Das ist kein Einzelfall. Noch auf dem Flughafen berichtet ein Mitstreiter von Olenghankoy, es gebe eine schwarze Liste von rund 2.000 Personen – frühere Mitglieder des Übergangsparlaments, ehemalige Mobutu-Anhänger, Geschäftsleute, Zeitungsherausgeber oder Journalisten – die aus der Demokratischen Republik Kongo nicht ausreisen dürften. Tatsächlich traf es letzte Woche Valentin Mubake, ein anderes wichtiges Mitglied der Opposition.

Olenghankoy ist, was seine offene Radikalität betrifft, auch innerhalb der internen Opposition im Kongo ein Sonderfall. „Der Typ wird nicht lange an der Macht bleiben“, sagt er zu Präsident Kabila. Was meint er damit? „Mit den gleichen Mitteln wie Mobutu“ werde man ihn stürzen, kommt die prompte Antwort. „Kabila respektiert nichts. Weder die Menschenrechte noch seine eigenen Versprechen.“ Das Verbot von Parteiaktivitäten, die alleinige Zulassung seiner „Einheitspartei AFDL“ und die Auflösung des Übergangsparlaments gleiche dem Stil Mobutus nach dessen Putsch 1965. Und: „Kabila ist nicht kompetent. Er kann eine Rebellion machen, aber keine Regierung führen.“

Olenghankoy verläßt zumindest rhetorisch das Prinzip der Gewaltlosigkeit, dem die alte und neue radikale Opposition in Kongo/Ex- Zaire unter Etienne Tshisekedi von der Union für Demokratie und Sozialen Fortschritt (UDPS) offiziell immer noch anhängt. Doch auch in diesem Lager staut sich Frustration: Der Parteisitz der UDPS wurde im August restlos geplündert, 15 Mitglieder saßen über zwei Monate in Haft. Und die UDPS als beliebteste Partei in Kinshasa ist immer noch Meinungsmacher in der fünf Millionen Einwohner zählenden Hauptstadt.

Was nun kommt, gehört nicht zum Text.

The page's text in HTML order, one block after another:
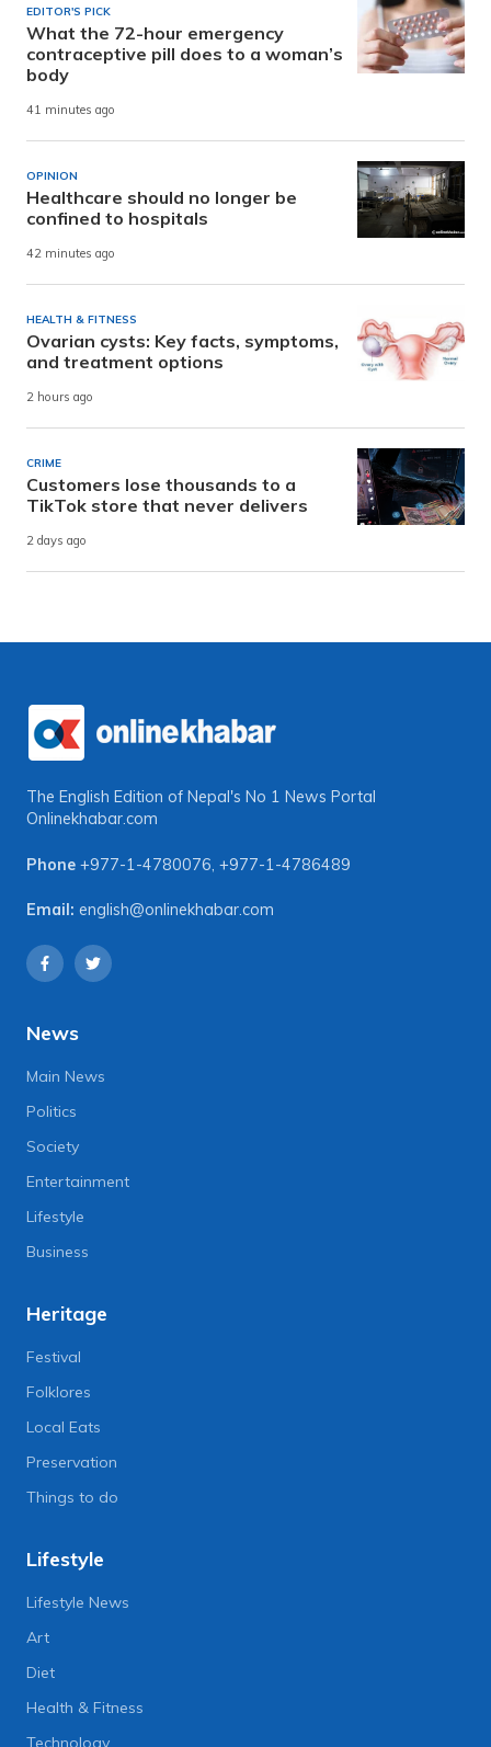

Aber das Vorgehen der Regierung Kabila gegenüber ihren Gegnern ist nicht eindeutig. Erst wird Olenghankoy verhaftet und als gefährlicher Rebell dargestellt – dann kann er gleich nach seiner Freilassung eine Pressekonferenz halten. Erst verkündet ein angeblicher Präsidentenberater, man könne wahrscheinlich nicht schon 1999 Wahlen abhalten, wie es Kabila nach seiner Machtergreifung angekündigt hatte – wenige Tage danach wird die lang angekündigte Verfassungskommission vereidigt, die den Prozeß hin zu Wahlen führen soll. Einerseits gibt es politische Verfolgung, andererseits wird Kritik in Kinshasa ungezwungen und ohne Angst geäußert.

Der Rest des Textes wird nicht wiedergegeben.